God no. This woman had enough problems to keep a platoon of shrinks busy. “That’s okay.”

Sofia gave a smile so tense I thought her face would break. She finished her coffee. Closing her eyes for a moment, she sighed deeply and her cheeks turned their natural color. “Let’s change the subject. What’s with you? That makeup?”

“A skin condition. Gulf War Syndrome.”

“Yew.” She squinted and turned her head to examine me. “Other than that, you’re not bad-looking. That syndrome didn’t leave you…shooting blanks?”

“You mean sterile?”

“That. Impotent.”

“There’s a difference,” I said defensively. Vampires certainly weren’t impotent. But we were sterile and propagated solely by fanging. “My plumbing works. But I am shooting blanks.”

“See what I mean?” Sofia splayed her hands in a gesture of resignation. “Another decent guy who doesn’t cut the mustard.”

First time I’d ever been called decent. “I thought we had changed the subject.
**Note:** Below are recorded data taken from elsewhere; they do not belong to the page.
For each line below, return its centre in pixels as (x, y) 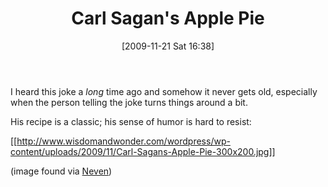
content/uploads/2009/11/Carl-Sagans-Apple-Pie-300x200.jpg (140, 151)
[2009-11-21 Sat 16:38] (168, 46)
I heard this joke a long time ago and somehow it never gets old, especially (164, 91)
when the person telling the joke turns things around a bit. (129, 102)
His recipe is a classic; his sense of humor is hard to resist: (131, 121)
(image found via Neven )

What can you tell me about your contamination in Building 707?”

Sofia crossed her arms. “I can’t go into details about that. Why are you asking?”

Time for vampire hypnosis. I bent my head down and dropped the contacts into my hand. I lifted my head and stared at Sofia.

Her rosy face blanched. Her eyes widened. Her lips parted enough for a whisper to escape. “Oh wow.”

That I’d never heard from a victim before. Considering my experience with Tamara, I approached Sofia cautiously, lest she kept a pistol jammed between the seat cushions. Her aura surrounded her like an electric cloud.